Lupus is a very diverse condition. So much so that it’s been really difficult to develop effective drug treatments. My research is focused on understanding that variation. We want to understand why some people develop more severe forms of the disease, such as lupus nephritis, where the kidney is affected, and risk of death is higher. We also want to know why some people respond very well to drugs, but others don't.
We know that a combination of common mutations across many different genes, plus an interaction with environmental factors can cause lupus, which makes it complex. There are a lot of studies on how lupus develops. But these differences between patients - that hasn't been studied as much through genetics.
How are you studying the variation of the disease?

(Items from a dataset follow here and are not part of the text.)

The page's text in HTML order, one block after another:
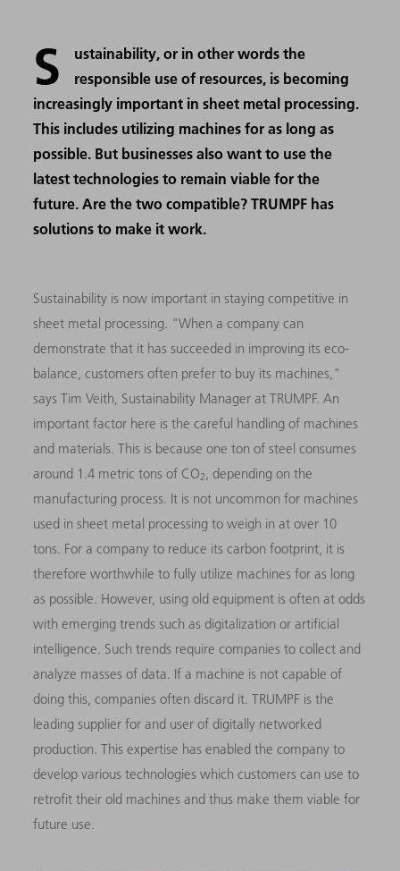
S
ustainability, or in other words the
responsible use of resources, is becoming
increasingly important in sheet metal processing.
This includes utilizing machines for as long as
possible. But businesses also want to use the
latest technologies to remain viable for the
future. Are the two compatible? TRUMPF has
solutions to make it work.
Sustainability is now important in staying competitive in
sheet metal processing. "When a company can
demonstrate that it has succeeded in improving its eco-
balance, customers often prefer to buy its machines,"
says Tim Veith, Sustainability Manager at TRUMPF. An
important factor here is the careful handling of machines
and materials. This is because one ton of steel consumes
around 1.4 metric tons of CO2
, depending on the
manufacturing process. It is not uncommon for machines
used in sheet metal processing to weigh in at over 10
tons. For a company to reduce its carbon footprint, it is
therefore worthwhile to fully utilize machines for as long
as possible. However, using old equipment is often at odds
with emerging trends such as digitalization or artificial
intelligence. Such trends require companies to collect and
analyze masses of data. If a machine is not capable of
doing this, companies often discard it. TRUMPF is the
leading supplier for and user of digitally networked
production. This expertise has enabled the company to
develop various technologies which customers can use to
retrofit their old machines and thus make them viable for
future use.
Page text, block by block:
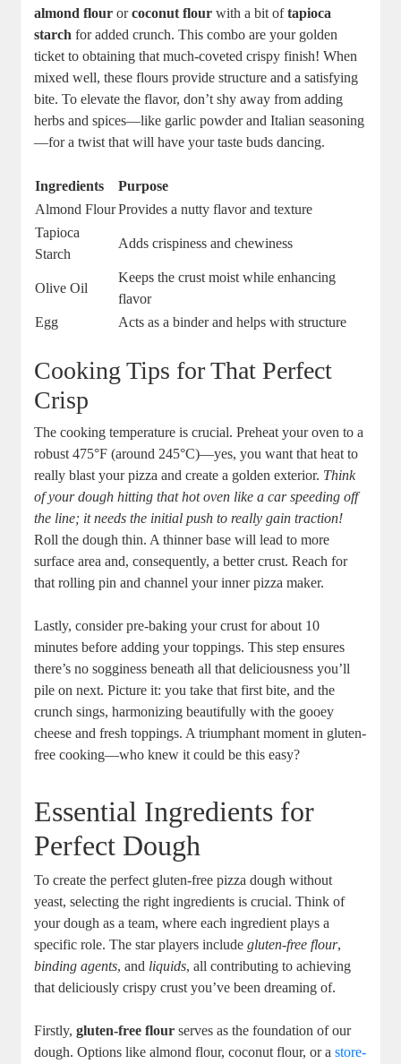
almond flour orcoconut flour with a bit oftapioca
starch for added crunch. This combo are your golden
ticket to obtaining that much-coveted crispy finish! When
mixed well, these flours provide structure and a satisfying
bite. To elevate the flavor, don’t shy away from adding
herbs and spices—like garlic powder and Italian seasoning
—for a twist that will have your taste buds dancing.
Ingredients
Purpose
Almond FlourProvides a nutty flavor and texture
Tapioca
Starch
Adds crispiness and chewiness
Olive Oil
Keeps the crust moist while enhancing
flavor
Egg
Acts as a binder and helps with structure
Cooking Tips for That Perfect
Crisp
The cooking temperature is crucial. Preheat your oven to a
robust 475°F (around 245°C)—yes, you want that heat to
really blast your pizza and create a golden exterior. Think
of your dough hitting that hot oven like a car speeding off
the line; it needs the initial push to really gain traction!
Roll the dough thin. A thinner base will lead to more
surface area and, consequently, a better crust. Reach for
that rolling pin and channel your inner pizza maker.
Lastly, consider pre-baking your crust for about 10
minutes before adding your toppings. This step ensures
there’s no sogginess beneath all that deliciousness you’ll
pile on next. Picture it: you take that first bite, and the
crunch sings, harmonizing beautifully with the gooey
cheese and fresh toppings. A triumphant moment in gluten-
free cooking—who knew it could be this easy?
Essential Ingredients for
Perfect Dough
To create the perfect gluten-free pizza dough without
yeast, selecting the right ingredients is crucial. Think of
your dough as a team, where each ingredient plays a
specific role. The star players includegluten-free flour,
binding agents, and liquids, all contributing to achieving
that deliciously crispy crust you’ve been dreaming of.
Firstly,gluten-free flour serves as the foundation of our
dough. Options like almond flour, coconut flour, or astore-
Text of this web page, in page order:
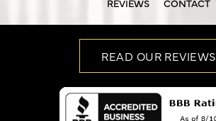
READ OUR REVIEWS
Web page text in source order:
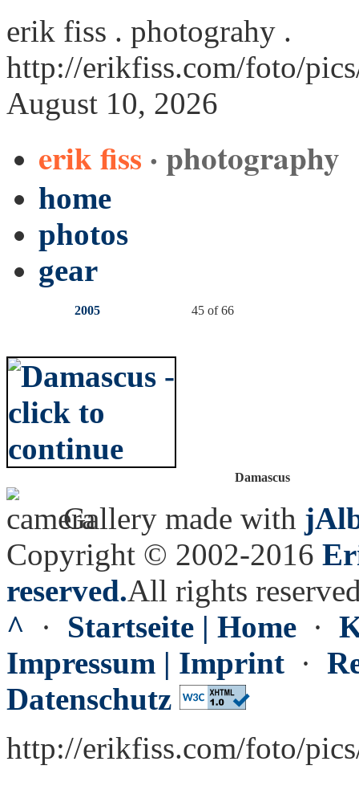
erik fiss . photograhy .
http://erikfiss.com/foto/
August 10, 2026
erik fiss · photography
home
photos
gear
2005 45 of 66
Damascus
Gallery made with
Copyright © 2002-2016
reserved.All rights
^ · Startseite | Home ·
Impressum | Imprint ·
Datenschutz
http://erikfiss.com/foto/

We have genetic data from 300 lupus patients with European, African Caribbean and Asian ancestries, in the form of whole genome sequences. Among the three billion letters of DNA code in someone’s genome, there might be a pattern of changes, or mutations, that have some effect on disease severity.
We also have single-cell sequence data, which tells us which genes are active in a cell and the proteins that are present on the surface of immune cells. In total, I am analysing data from 750,000 individual cells. I’m writing code, developing computational tools and using statistical models to understand and interpret all these data.
From these data, we can stratify the patients into groups with different disease severity, for example, to see how their genetics plays a role. It may not be solvable – the datasets are complex – but we hope to pinpoint some of the regions in the genome that affect cell type specific gene expression, and influence the course of disease.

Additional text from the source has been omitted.